Start of Block
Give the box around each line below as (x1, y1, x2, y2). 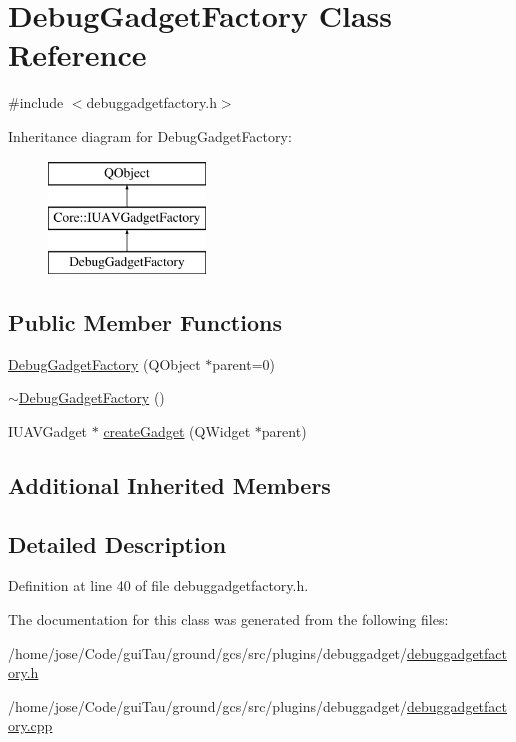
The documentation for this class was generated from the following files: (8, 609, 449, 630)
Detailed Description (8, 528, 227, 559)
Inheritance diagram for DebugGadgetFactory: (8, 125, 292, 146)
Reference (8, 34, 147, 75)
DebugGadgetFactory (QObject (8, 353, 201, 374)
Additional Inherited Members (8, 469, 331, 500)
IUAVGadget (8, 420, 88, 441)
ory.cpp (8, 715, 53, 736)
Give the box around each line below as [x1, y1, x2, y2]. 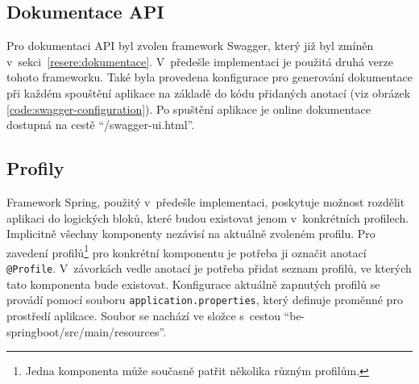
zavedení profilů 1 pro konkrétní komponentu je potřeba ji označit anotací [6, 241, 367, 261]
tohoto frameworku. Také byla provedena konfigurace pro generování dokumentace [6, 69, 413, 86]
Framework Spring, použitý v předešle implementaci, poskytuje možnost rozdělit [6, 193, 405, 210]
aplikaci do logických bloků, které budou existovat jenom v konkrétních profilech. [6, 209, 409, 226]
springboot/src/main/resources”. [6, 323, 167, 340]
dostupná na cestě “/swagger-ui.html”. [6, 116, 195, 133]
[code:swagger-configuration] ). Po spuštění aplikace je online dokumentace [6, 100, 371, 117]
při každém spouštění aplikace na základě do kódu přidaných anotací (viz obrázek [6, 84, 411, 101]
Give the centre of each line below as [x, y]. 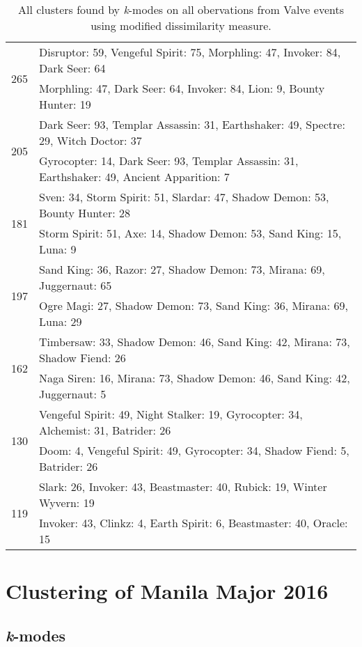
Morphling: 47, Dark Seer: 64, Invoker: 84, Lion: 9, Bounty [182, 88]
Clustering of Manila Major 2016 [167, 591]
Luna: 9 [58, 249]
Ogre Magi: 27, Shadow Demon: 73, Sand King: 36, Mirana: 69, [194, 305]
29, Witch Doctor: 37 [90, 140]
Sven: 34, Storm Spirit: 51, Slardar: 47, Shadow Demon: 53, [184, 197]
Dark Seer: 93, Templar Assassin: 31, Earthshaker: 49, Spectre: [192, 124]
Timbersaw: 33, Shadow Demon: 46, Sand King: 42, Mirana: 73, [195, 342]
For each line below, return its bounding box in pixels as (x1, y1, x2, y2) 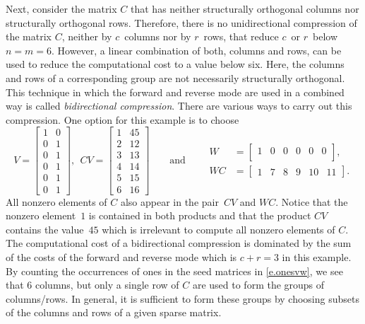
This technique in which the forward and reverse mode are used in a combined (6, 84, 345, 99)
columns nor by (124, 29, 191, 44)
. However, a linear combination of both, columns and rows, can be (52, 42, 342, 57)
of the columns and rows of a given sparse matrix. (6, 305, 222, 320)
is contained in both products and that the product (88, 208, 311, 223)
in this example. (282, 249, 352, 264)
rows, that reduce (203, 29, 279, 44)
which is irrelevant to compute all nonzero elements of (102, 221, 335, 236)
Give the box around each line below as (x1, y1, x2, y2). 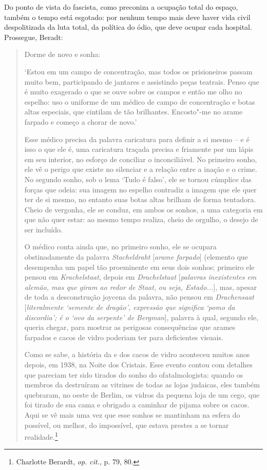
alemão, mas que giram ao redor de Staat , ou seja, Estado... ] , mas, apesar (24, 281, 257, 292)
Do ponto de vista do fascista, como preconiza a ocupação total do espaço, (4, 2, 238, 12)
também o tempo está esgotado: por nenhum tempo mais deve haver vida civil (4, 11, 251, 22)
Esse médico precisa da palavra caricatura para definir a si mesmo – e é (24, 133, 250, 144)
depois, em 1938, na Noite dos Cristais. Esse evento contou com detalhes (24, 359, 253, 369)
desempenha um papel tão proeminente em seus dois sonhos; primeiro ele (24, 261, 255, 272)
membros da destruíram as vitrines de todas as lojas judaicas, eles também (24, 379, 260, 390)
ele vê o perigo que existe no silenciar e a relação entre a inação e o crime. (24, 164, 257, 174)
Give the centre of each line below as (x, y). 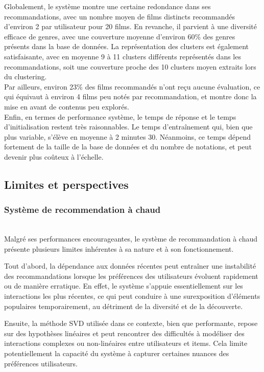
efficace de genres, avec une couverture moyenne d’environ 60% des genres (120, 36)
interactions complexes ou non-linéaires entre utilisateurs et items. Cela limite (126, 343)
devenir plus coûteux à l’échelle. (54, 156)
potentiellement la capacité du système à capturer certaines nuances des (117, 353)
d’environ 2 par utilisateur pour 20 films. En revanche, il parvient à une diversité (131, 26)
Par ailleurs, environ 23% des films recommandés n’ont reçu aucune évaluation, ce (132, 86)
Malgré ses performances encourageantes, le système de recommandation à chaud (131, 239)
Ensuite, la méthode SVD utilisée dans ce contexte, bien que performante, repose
End of Block
▶ [PROBLEM TO SOLVE]:
Repeat each entry above word for word, leaving every picture out.

▶ [TASK RESPONSE]:
Give the box around each line below as (x1, y1, x2, y2). 
The documentation for this class was generated from the following files: (8, 609, 449, 630)
Detailed Description (8, 528, 227, 559)
Inheritance diagram for DebugGadgetFactory: (8, 125, 292, 146)
Reference (8, 34, 147, 75)
DebugGadgetFactory (QObject (8, 353, 201, 374)
Additional Inherited Members (8, 469, 331, 500)
IUAVGadget (8, 420, 88, 441)
ory.cpp (8, 715, 53, 736)
Give the box around each line below as [x1, y1, x2, y2]. 
zavedení profilů 1 pro konkrétní komponentu je potřeba ji označit anotací [6, 241, 367, 261]
tohoto frameworku. Také byla provedena konfigurace pro generování dokumentace [6, 69, 413, 86]
Framework Spring, použitý v předešle implementaci, poskytuje možnost rozdělit [6, 193, 405, 210]
aplikaci do logických bloků, které budou existovat jenom v konkrétních profilech. [6, 209, 409, 226]
springboot/src/main/resources”. [6, 323, 167, 340]
dostupná na cestě “/swagger-ui.html”. [6, 116, 195, 133]
[code:swagger-configuration] ). Po spuštění aplikace je online dokumentace [6, 100, 371, 117]
při každém spouštění aplikace na základě do kódu přidaných anotací (viz obrázek [6, 84, 411, 101]
Give the centre of each line below as [x, y]. 
Morphling: 47, Dark Seer: 64, Invoker: 84, Lion: 9, Bounty [182, 88]
Clustering of Manila Major 2016 [167, 591]
Luna: 9 [58, 249]
Ogre Magi: 27, Shadow Demon: 73, Sand King: 36, Mirana: 69, [194, 305]
29, Witch Doctor: 37 [90, 140]
Sven: 34, Storm Spirit: 51, Slardar: 47, Shadow Demon: 53, [184, 197]
Dark Seer: 93, Templar Assassin: 31, Earthshaker: 49, Spectre: [192, 124]
Timbersaw: 33, Shadow Demon: 46, Sand King: 42, Mirana: 73, [195, 342]
For each line below, return its bounding box in pixels as (x1, y1, x2, y2) 
This technique in which the forward and reverse mode are used in a combined (6, 84, 345, 99)
columns nor by (124, 29, 191, 44)
. However, a linear combination of both, columns and rows, can be (52, 42, 342, 57)
of the columns and rows of a given sparse matrix. (6, 305, 222, 320)
is contained in both products and that the product (88, 208, 311, 223)
in this example. (282, 249, 352, 264)
rows, that reduce (203, 29, 279, 44)
which is irrelevant to compute all nonzero elements of (102, 221, 335, 236)
Give the box around each line below as (x1, y1, x2, y2). 
alemão, mas que giram ao redor de Staat , ou seja, Estado... ] , mas, apesar (24, 281, 257, 292)
Do ponto de vista do fascista, como preconiza a ocupação total do espaço, (4, 2, 238, 12)
também o tempo está esgotado: por nenhum tempo mais deve haver vida civil (4, 11, 251, 22)
Esse médico precisa da palavra caricatura para definir a si mesmo – e é (24, 133, 250, 144)
depois, em 1938, na Noite dos Cristais. Esse evento contou com detalhes (24, 359, 253, 369)
desempenha um papel tão proeminente em seus dois sonhos; primeiro ele (24, 261, 255, 272)
membros da destruíram as vitrines de todas as lojas judaicas, eles também (24, 379, 260, 390)
ele vê o perigo que existe no silenciar e a relação entre a inação e o crime. (24, 164, 257, 174)
Give the centre of each line below as (x, y). 
efficace de genres, avec une couverture moyenne d’environ 60% des genres (120, 36)
interactions complexes ou non-linéaires entre utilisateurs et items. Cela limite (126, 343)
devenir plus coûteux à l’échelle. (54, 156)
potentiellement la capacité du système à capturer certaines nuances des (117, 353)
d’environ 2 par utilisateur pour 20 films. En revanche, il parvient à une diversité (131, 26)
Par ailleurs, environ 23% des films recommandés n’ont reçu aucune évaluation, ce (132, 86)
Malgré ses performances encourageantes, le système de recommandation à chaud (131, 239)
Ensuite, la méthode SVD utilisée dans ce contexte, bien que performante, repose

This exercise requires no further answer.